Publication Date: 20260505
Application Date: 20260407

Claims (10)

1. A hierarchical alignment method for a multi-modal awareness dataset of a soft manipulator, comprising: S1, quantifying the noise level of each mode in a multi-mode sensing data set, calculating the data reliability of the corresponding mode based on the noise level of each mode, and calculating the comprehensive reliability of each mode pair based on the prior weight of the mode pair and the data reliability of each mode; S2, distributing differentiated temperature coefficients for different modes based on comprehensive reliability of each mode pair and a learnable self-adaptive adjustment coefficient, calculating contrast learning loss based on a perception feature vector extracted by a feature extractor of each mode for perception data of each mode corresponding to each sample and the temperature coefficient of the different mode pair, and adjusting the feature extractor of each mode and the self-adaptive adjustment coefficient based on the contrast learning loss, wherein the self-adaptive adjustment coefficient can meet the conditions that the higher the comprehensive reliability of any mode pair is and the lower the temperature coefficient is, extracting a perception feature vector of each mode corresponding to each sample based on the feature extractor of each mode after training convergence, and calculating a cross-mode average vector of the perception feature vector of each mode corresponding to each sample as a reference center of a corresponding sample; And S3, calculating intra-class alignment loss and center protection loss based on the perceptual feature vector of each mode corresponding to each sample extracted by the feature extractor of each mode and the reference center of the corresponding sample, so as to finely adjust the feature extractor of each mode based on the intra-class alignment loss and the center protection loss, wherein the intra-class alignment loss is used for restraining the perceptual feature vector of each mode corresponding to each sample from shrinking towards the reference center of the corresponding sample, the center protection loss is used for restraining the actual center of the perceptual feature vector of each mode corresponding to each sample from deviating from the reference center of the corresponding sample, and after training convergence, the perceptual feature vector extracted by the feature extractor of each mode can meet the inter-mode alignment requirement.

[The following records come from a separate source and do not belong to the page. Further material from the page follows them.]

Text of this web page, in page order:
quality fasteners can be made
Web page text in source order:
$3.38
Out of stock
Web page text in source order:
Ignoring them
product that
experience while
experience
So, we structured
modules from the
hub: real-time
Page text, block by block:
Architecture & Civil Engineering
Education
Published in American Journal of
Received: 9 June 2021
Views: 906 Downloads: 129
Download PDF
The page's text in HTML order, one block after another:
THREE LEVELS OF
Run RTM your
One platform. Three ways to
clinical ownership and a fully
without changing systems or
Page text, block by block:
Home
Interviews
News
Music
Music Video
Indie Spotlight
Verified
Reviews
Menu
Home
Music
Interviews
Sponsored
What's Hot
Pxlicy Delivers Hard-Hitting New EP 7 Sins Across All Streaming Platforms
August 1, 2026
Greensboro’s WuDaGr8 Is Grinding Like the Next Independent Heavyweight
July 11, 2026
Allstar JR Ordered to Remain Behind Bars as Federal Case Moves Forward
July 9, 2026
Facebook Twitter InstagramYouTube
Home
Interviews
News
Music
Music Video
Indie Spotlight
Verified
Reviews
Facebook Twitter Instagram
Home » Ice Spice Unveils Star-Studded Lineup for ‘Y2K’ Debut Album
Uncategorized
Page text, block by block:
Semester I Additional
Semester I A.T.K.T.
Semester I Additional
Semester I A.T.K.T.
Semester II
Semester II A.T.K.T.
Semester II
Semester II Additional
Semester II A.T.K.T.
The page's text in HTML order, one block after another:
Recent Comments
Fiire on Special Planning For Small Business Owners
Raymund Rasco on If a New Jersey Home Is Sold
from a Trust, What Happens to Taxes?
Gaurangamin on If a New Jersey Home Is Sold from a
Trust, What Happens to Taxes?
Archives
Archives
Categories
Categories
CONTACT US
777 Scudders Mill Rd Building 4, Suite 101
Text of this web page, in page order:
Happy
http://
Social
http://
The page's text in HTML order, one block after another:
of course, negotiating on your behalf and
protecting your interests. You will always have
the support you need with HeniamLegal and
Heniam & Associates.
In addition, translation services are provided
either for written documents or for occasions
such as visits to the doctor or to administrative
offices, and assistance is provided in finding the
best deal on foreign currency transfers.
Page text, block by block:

2. The method of hierarchical alignment of a soft manipulator multimodal perception dataset of claim 1, wherein the intra-class alignment loss is calculated based on the formula: Wherein, the For the intra-class alignment loss, B is the number of samples in the current training batch, M is the number of modalities, For the perceptual feature vector of sample i corresponding to modality m, Is the reference center of sample i; The more concentrated the collision score of the sample i, and the feature similarity of the sample i corresponding to different modality pairs, The higher the feature similarity of the sample i corresponding to any mode pair is obtained by scaling the temperature coefficient of the mode pair based on the cosine similarity between the sensing feature vectors of the sample i corresponding to the two modes in the mode pair.

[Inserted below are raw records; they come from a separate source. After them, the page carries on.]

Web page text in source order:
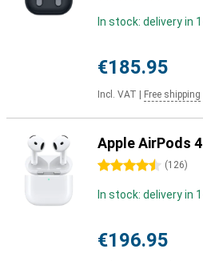
In stock: delivery in
€185.95
Incl. VAT Free shipping
Apple AirPods
4.5 stars (126)
In stock: delivery in
€196.95
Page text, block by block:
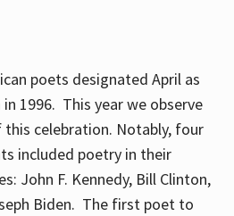
poets designated April as
1996. This year we observe
celebration. Notably, four
included poetry in their
John F. Kennedy, Bill Clinton,
Biden. The first poet to
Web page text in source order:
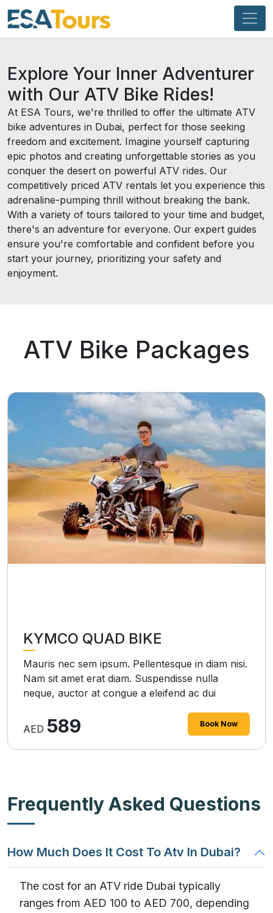
Explore Your Inner Adventurer
with Our ATV Bike Rides!
At ESA Tours, we're thrilled to offer the ultimate ATV
bike adventures in Dubai, perfect for those seeking
freedom and excitement. Imagine yourself capturing
epic photos and creating unforgettable stories as you
conquer the desert on powerful ATV rides. Our
competitively priced ATV rentals let you experience this
adrenaline-pumping thrill without breaking the bank.
With a variety of tours tailored to your time and budget,
there's an adventure for everyone. Our expert guides
ensure you're comfortable and confident before you
start your journey, prioritizing your safety and
enjoyment.
ATV Bike Packages
KYMCO QUAD BIKE
Mauris nec sem ipsum. Pellentesque in diam nisi.
Nam sit amet erat diam. Suspendisse nulla
neque, auctor at congue a eleifend ac dui
AED 589 Book Now
Frequently Asked Questions
How Much Does It Cost To Atv In Dubai?
The cost for an ATV ride Dubai typically
ranges from AED 100 to AED 700, depending
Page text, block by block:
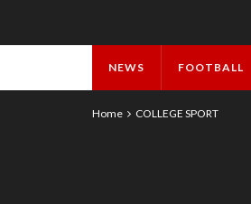
NEWS FOOTBALL
Home COLLEGE SPORT
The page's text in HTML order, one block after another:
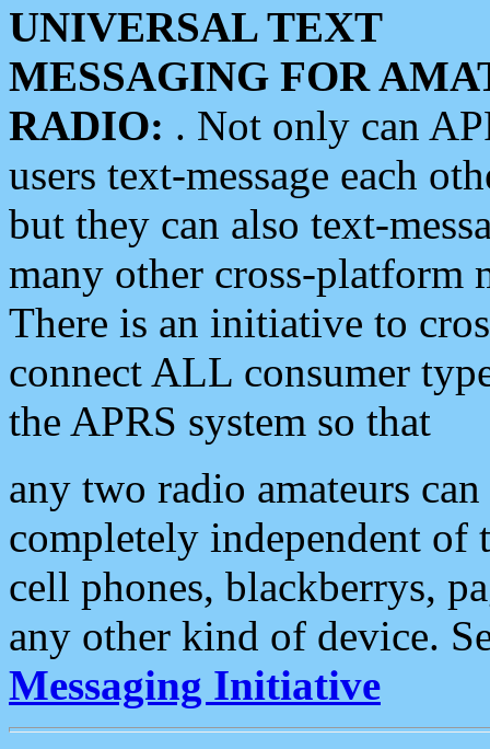
UNIVERSAL TEXT
MESSAGING FOR
RADIO: . Not only can
users text-message each
but they can also text-
many other cross-platform
There is an initiative to
connect ALL consumer
the APRS system so that
any two radio amateurs
completely independent of
cell phones, blackberrys,
any other kind of device.
Messaging Initiative
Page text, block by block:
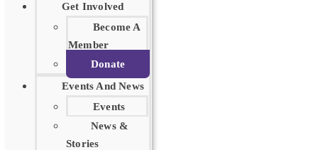
Get Involved
Become A
Member
Donate
Events And News
Events
News &
Stories
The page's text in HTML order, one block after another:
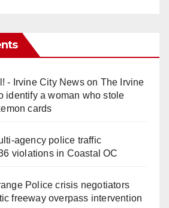
- Irvine City Newson The Irvine
identify a woman who stole
cards
police traffic
violations in Coastal OC
Police crisis negotiators
freeway overpass intervention
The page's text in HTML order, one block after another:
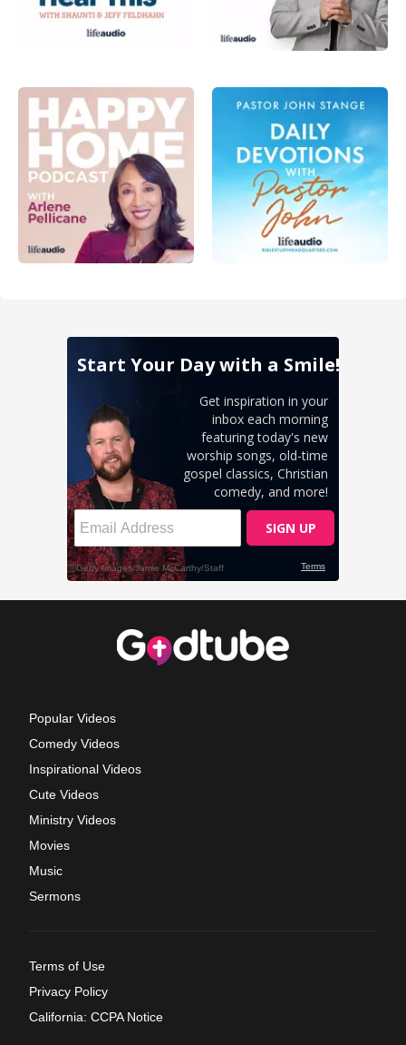
Popular Videos
Comedy Videos
Inspirational Videos
Cute Videos
Ministry Videos
Movies
Music
Sermons
Terms of Use
Privacy Policy
California: CCPA Notice
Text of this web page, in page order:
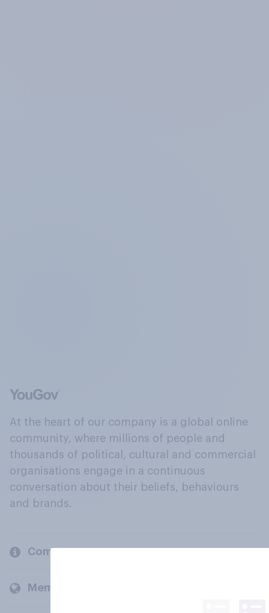
At the heart of our company is a global online
community, where millions of people and
thousands of political, cultural and commercial
organisations engage in a continuous
conversation about their beliefs, behaviours
and brands.
Company
Members and clients
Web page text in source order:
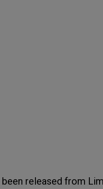
released from
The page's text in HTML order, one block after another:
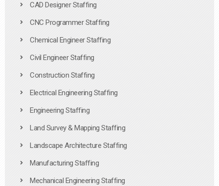
CAD Designer Staffing
CNC Programmer Staffing
Chemical Engineer Staffing
Civil Engineer Staffing
Construction Staffing
Electrical Engineering Staffing
Engineering Staffing
Land Survey & Mapping Staffing
Landscape Architecture Staffing
Manufacturing Staffing
Mechanical Engineering Staffing
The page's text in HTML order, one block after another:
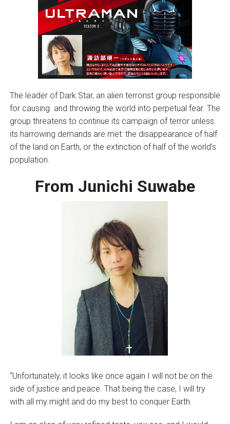
The leader of Dark Star, an alien terrorist group responsible
for causing and throwing the world into perpetual fear. The
group threatens to continue its campaign of terror unless
its harrowing demands are met: the disappearance of half
of the land on Earth, or the extinction of half of the world’s
population.
From Junichi Suwabe
“Unfortunately, it looks like once again I will not be on the
side of justice and peace. That being the case, I will try
with all my might and do my best to conquer Earth.
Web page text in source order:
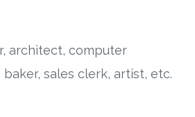
architect, computer
sales clerk, artist, etc.
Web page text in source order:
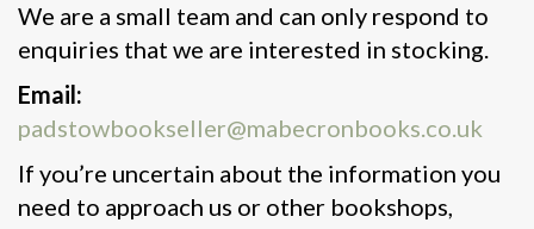
We are a small team and can only respond to
enquiries that we are interested in stocking.
Email:
padstowbookseller@mabecronbooks.co.uk
If you’re uncertain about the information you
need to approach us or other bookshops,
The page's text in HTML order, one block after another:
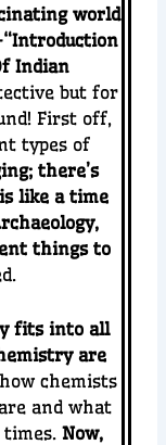
world
Indian
but for
First off,
types of
there’s
like a time
things to
fits into all
are
chemists
and what
Now,
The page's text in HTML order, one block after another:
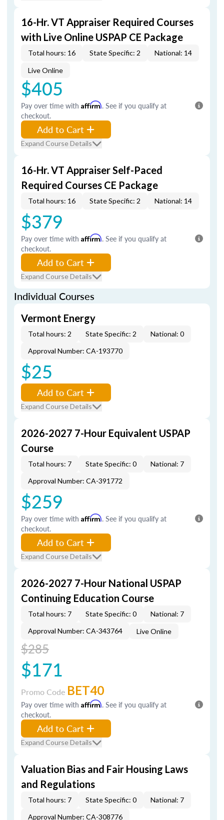
16-Hr. VT Appraiser Required Courses
with Live Online USPAP CE Package
Total hours: 16 State Specific: 2 National: 14
Live Online
$405
Pay over time with Affirm. See if you qualify at
checkout.
Add to Cart
Expand Course Details
16-Hr. VT Appraiser Self-Paced
Required Courses CE Package
Total hours: 16 State Specific: 2 National: 14
$379
Pay over time with Affirm. See if you qualify at
checkout.
Add to Cart
Expand Course Details
Individual Courses
Vermont Energy
Total hours: 2 State Specific: 2
National: 0
Approval Number: CA-193770
$25
Add to Cart
Expand Course Details
2026-2027 7-Hour Equivalent USPAP
Course
Total hours: 7 State Specific: 0
National: 7
Approval Number: CA-391772
$259
Pay over time with Affirm. See if you qualify at
checkout.
Add to Cart
Expand Course Details
2026-2027 7-Hour National USPAP
Continuing Education Course
Total hours: 7 State Specific: 0
National: 7
Approval Number: CA-343764
Live Online
$285
$171
Promo Code BET40
Pay over time with Affirm. See if you qualify at
checkout.
Add to Cart
Expand Course Details
Valuation Bias and Fair Housing Laws
and Regulations
Total hours: 7 State Specific: 0
National: 7
Approval Number: CA-308776
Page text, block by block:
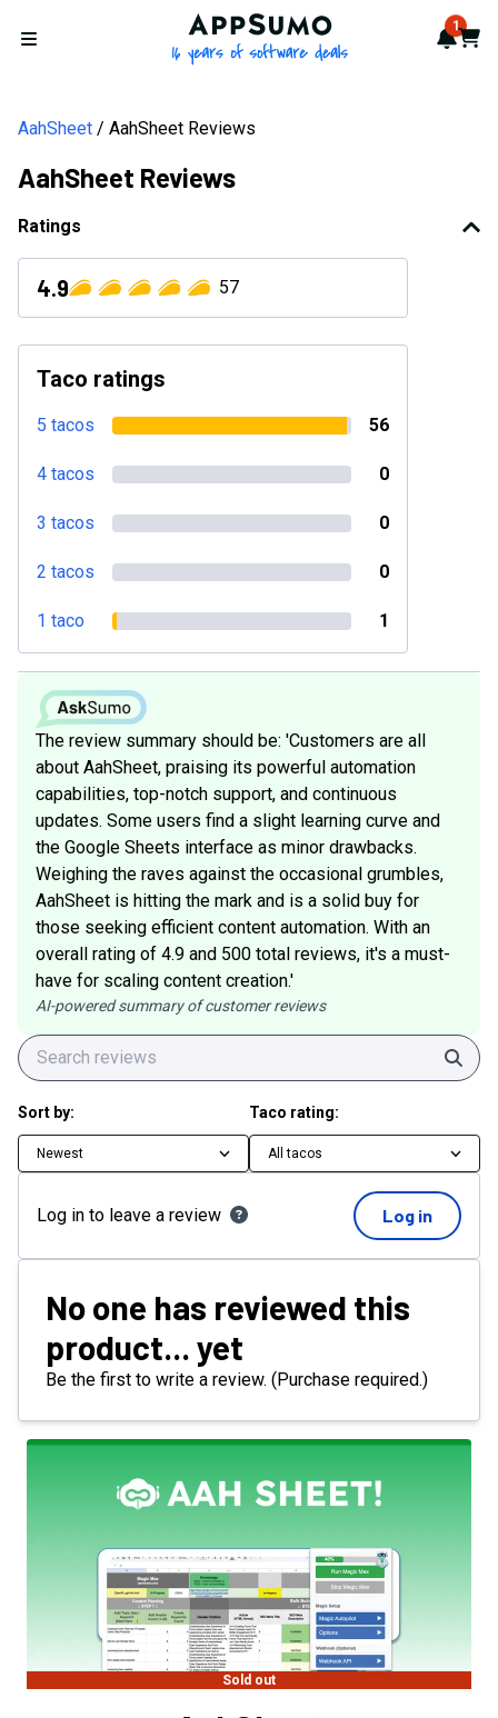
Open menu
AppSumo - 16 years of 1
Cart
AahSheet AahSheet Reviews
AahSheet Reviews
Ratings
4.9 57
Taco ratings
5 tacos 56
4 tacos 0
3 tacos 0
2 tacos 0
1 taco 1
The review summary should be: 'Customers are all
about AahSheet, praising its powerful automation
capabilities, top-notch support, and continuous
updates. Some users find a slight learning curve and
the Google Sheets interface as minor drawbacks.
Weighing the raves against the occasional grumbles,
AahSheet is hitting the mark and is a solid buy for
those seeking efficient content automation. With an
overall rating of 4.9 and 500 total reviews, it's a must-
have for scaling content creation.'
AI-powered summary of customer reviews
Sort by:
Newest
Taco rating:
All tacos
Log in to leave a review Log in
No one has reviewed this
product... yet
Be the first to write a review. (Purchase required.)
Sold out

3. The method for hierarchical alignment of multi-modal awareness datasets of a soft manipulator of claim 2, wherein the collision score of any one sample i Is calculated based on the following formula: Wherein, the As a function of the Sigmoid, For a learnable rule weight, K is the number of fuzzy rules, Is a scaling factor; Wherein, the For an activation threshold; The activation weight of the kth fuzzy rule corresponding to the sample i is given; To pair(s) Performing the filtered activation weight; wherein R is the number of modal pairs; For the membership degree of sample i corresponding to the kth fuzzy rule, Feature similarity vectors corresponding to different modality pairs for sample i; Feature similarity of the sample i corresponding to the r-th modality pair; And Is a learnable parameter for controlling the center position and width of the membership function.

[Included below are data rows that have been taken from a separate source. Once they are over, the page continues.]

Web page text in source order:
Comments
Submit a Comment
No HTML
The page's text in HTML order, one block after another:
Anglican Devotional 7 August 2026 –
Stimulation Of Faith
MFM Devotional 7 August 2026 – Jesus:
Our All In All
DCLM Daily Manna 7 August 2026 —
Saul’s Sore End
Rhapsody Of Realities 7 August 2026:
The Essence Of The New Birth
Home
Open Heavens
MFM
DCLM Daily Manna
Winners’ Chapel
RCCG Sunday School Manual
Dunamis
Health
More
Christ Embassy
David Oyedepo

4. The method of hierarchical alignment of a soft manipulator multimodal perception dataset of claim 1, wherein the center protection penalty is calculated based on the formula: Wherein, the For the center protection loss, B is the number of samples in the current training batch, For sample i to correspond to the actual center of the perceptual feature vector of each modality, As the reference center of the sample i, In order to tolerate the parameters of the proportions, Is the global average inter-class distance; wherein N is the total number of samples in the multi-modal sense dataset, Is the reference center of sample j.
5. The method of layering alignment of a multi-modal sensing dataset of a soft manipulator of claim 1, wherein the temperature coefficient of any modal pair is calculated based on the formula: Wherein, the Is the temperature coefficient of the mode pair (m, n), K is the adaptive adjustment coefficient for the base temperature coefficient, Is the integrated reliability of the modal pair (m, n).
6. The hierarchical alignment method of multi-modal sensing datasets of a soft manipulator of claim 5, wherein the expression of contrast learning loss is: Wherein, the For the contrast learning loss, M is the number of modes, Is the cross-modal loss of the modal pair (m, n), Is a regularization term; Where B is the number of samples in the current training batch, , Is a cross-modal similarity matrix for a modal pair (m, n), As a result of the normalization processing of the perceptual feature vector of the sample i corresponding to the modality m, The normalization processing result of the perception feature vector of the corresponding mode n of the sample j is obtained; Wherein, the And Is a preset value.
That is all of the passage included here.